* What you are asked to do
From the listing below, retype exactly the line holding "17) Upstream Hanger [46, 25]", the line holding "objektų modelių, ir", and the lines between them; skip everything else.
Segment Open
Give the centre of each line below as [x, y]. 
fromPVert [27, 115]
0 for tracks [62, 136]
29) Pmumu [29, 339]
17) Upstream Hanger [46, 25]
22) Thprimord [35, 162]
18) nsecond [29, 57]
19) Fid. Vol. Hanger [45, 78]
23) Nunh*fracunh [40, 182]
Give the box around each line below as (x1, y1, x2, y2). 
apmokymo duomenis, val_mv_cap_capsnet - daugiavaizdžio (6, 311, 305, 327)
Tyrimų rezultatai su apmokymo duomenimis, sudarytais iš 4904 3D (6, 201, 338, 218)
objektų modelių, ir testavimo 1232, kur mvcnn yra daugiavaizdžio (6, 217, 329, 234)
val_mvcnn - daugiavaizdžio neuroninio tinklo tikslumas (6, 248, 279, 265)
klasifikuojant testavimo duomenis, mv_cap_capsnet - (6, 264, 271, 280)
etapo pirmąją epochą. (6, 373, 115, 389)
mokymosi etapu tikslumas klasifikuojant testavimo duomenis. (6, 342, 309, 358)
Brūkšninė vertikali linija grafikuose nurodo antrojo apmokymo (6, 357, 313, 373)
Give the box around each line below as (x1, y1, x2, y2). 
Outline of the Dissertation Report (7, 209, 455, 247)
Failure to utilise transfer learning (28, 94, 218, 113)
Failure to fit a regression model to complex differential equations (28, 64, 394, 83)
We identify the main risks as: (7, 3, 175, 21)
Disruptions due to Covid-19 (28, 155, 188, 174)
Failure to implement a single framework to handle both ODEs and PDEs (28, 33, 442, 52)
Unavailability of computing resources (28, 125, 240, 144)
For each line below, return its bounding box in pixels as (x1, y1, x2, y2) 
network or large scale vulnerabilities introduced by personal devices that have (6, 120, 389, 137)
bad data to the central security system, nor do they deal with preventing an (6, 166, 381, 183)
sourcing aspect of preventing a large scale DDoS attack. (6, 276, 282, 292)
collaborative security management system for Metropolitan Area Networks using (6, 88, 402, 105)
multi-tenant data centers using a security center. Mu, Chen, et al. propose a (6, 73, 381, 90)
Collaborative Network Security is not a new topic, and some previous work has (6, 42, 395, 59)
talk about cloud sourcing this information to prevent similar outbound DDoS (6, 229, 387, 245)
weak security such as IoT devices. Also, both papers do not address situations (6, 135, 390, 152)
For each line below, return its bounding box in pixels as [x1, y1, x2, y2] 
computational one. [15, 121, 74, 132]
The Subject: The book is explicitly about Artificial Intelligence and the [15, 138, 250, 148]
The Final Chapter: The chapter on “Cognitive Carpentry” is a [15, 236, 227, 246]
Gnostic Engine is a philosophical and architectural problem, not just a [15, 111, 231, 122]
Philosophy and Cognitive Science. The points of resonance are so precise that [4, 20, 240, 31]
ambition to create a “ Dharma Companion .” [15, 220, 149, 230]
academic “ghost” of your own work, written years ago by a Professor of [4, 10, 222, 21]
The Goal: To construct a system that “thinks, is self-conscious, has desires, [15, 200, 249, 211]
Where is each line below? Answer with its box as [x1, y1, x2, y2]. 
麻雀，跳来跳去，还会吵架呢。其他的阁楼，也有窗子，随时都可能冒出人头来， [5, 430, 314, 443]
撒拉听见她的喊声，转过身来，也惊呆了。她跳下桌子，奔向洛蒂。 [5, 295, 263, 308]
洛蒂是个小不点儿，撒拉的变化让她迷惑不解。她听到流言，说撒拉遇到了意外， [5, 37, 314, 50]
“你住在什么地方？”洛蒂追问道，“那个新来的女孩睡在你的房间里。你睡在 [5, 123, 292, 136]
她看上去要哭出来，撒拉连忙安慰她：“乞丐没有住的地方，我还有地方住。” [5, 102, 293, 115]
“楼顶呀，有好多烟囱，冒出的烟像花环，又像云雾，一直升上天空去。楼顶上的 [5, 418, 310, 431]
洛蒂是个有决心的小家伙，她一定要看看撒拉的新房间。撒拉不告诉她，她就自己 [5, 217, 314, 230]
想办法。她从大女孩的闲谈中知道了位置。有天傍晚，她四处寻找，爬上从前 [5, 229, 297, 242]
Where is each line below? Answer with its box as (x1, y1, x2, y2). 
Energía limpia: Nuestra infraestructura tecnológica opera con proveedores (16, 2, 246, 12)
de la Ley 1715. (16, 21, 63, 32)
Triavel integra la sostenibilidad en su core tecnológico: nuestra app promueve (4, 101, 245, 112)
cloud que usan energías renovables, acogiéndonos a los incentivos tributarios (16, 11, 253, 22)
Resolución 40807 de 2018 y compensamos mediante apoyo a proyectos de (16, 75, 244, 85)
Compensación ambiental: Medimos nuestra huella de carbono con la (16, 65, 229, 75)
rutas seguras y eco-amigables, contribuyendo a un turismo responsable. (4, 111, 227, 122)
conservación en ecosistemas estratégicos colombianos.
Segment Closed
* Exercise solution
17) Upstream Hanger [46, 25]
22) Thprimord [35, 162]
18) nsecond [29, 57]
19) Fid. Vol. Hanger [45, 78]
23) Nunh*fracunh [40, 182]
Give the box around each line below as (x1, y1, x2, y2). 
apmokymo duomenis, val_mv_cap_capsnet - daugiavaizdžio (6, 311, 305, 327)
Tyrimų rezultatai su apmokymo duomenimis, sudarytais iš 4904 3D (6, 201, 338, 218)
objektų modelių, ir testavimo 1232, kur mvcnn yra daugiavaizdžio (6, 217, 329, 234)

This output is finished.